Network analytics
What is network analytics?
Network analytics is the process in which transmission of network data is collected and evaluated to increase the performance, visibility, or security of the network. In-network analytics, Network layer (Layer 3) of the Open Systems Interconnection (OSI) model, established by the International Organization for Standardization (ISO), receives the transmission of data. Where, the layer 2 devices, run by the switches, operates on the media access control addresses (MAC address). Similarly, the Transport Layer (Layer 4) of OSI model devices provides transmission of data associated with the webserver. Layer 3 device simply combines the functions of a switch and a router. It connects devices, which are on the same subnet and Virtual LAN (VLAN). A layer 3 switch operates on the MAC address and Internet Protocol (IP) routing table. Due to development of ecosystem and new switch, router, and firewall technology standards, network analytics application integrates information from Layer 2 and transport layer devices simultaneously.
The administrator uses Logs, reports, or graphs by utility software to have hourly, daily, monthly, and yearly representations of events that occur on a particular network or maybe on user-based and endpoint device activity. The most significant Protocol at the network layer (layer 3) is the IP address that controls the packet transmission from one-end nodes to another. Network analytics mostly improves the internal structure of existing data through monitoring Layer 3 Processes by arranging the information in a uniform pattern to highlight the data abnormality. Due to the increasing power of web server hardware, employees can view the packet transmission across the cloud architecture in real-time through network analytics. Machine learning (ML) techniques are essential to network analytics that allow better automation in telecommunication, e-commerce, and production industries.
What problems do network analytics solve?
Prediction: Network administrators review the usage Patterns timely to predict their needs for bandwidth, hardware, or other services.
Automated Security: It needs the real-time scanning of data packet transmission through AI and ML to remove or identified known security exploits, viruses, or malware. If the bad IP repeatedly send bad requests to a network, then automated security block the bad users, and it can detect and quarantine without the human intervention. Security scanner and automated anti-virus are the prominent uses of network analytics. Automated anti-virus and security scanning are important uses of network analytics.
Diagnostics: whenever there is a problem that occurs due to jamming, bad user actions, security threats, or device failure, system administrators need to diagnose each problem to repair or resolve the issue. Network analytics has a health check function with allows the administrator to launch diagnosis for data center operation. Admins cover network diagnostics with increased granularity to observe consecutively running application processes, with application-centric infrastructure. Admins use running telemetry to improve data transmissions for specific software, devices, or users on network-based IP addresses through routing and hub appliances.
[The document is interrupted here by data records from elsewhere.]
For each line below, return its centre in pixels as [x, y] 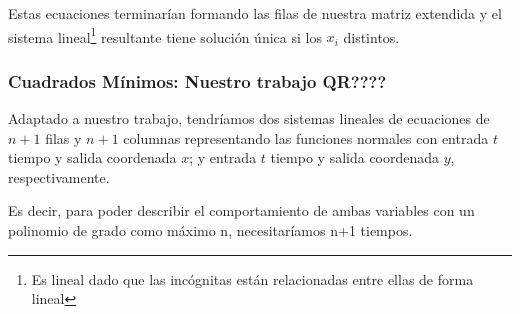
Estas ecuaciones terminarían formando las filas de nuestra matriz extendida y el [255, 13]
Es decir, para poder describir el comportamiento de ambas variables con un [241, 210]
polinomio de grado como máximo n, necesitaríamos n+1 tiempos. [210, 230]
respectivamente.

Resource allocation: Complex associations use network analytics so that the administrators can accurately predict the numbers for switches, routers, hubs, and bandwidth that are needed in daily operations or industrial facilities.
Network analytics: It is used to offer administrators a synopsis of chronological or real-time activity on cloud architecture.
Benefits of network analytics
Business process optimization: Network analytics optimize the business process: corporate management, purchasing, and procurement with greater security and efficiency.
Greater accuracy in performance monitoring: Network analytics allow administrators to use performance-monitoring tools, which include historical patterns of practice, that allow them to calculate forthcoming infrastructure to fulfill the requirement for the data center.
Improved security: Network analytics allows the real-time scan of the data packet, which enormously increases the security of online assets and connected devices. To identify intruders, malware, and infected devices, IP addresses can be recorded to automatically detect spikes inactivity.
Rapid detection of security threats: Network analytics increases the speed of recognition of security threats, which is the main feature in avoiding the spread of hacking attacks into the business infrastructure. The ability to view connected device status by SNMP and Windows Management Instrumentation (WMI) cleaning data can allow users and security defense systems with broad means of identifying network complications, increase the time needed for repairs.
Ability to apply real-time streaming analytics to “Big Data” requirements: Companies can apply real-time streaming analytics to “Big Data” necessities to upgrade fraud protection on financial transactions or to use IP addresses for better location-based marketing. AI and machine learning can be used to build prediction-based content for unique customer production in e-commerce platforms product/media recommendations.
KPI tracking: KPI Workflow Manager analyzes key performance indicators (KPIs) and allows administrators to use them to make simpler the reporting and alert process for intricate online networks. KPI tracking is an influential device for the business with applications in high finance, mass media, engineering, medical, and telecommunications that can be modified for better levels of data center automation.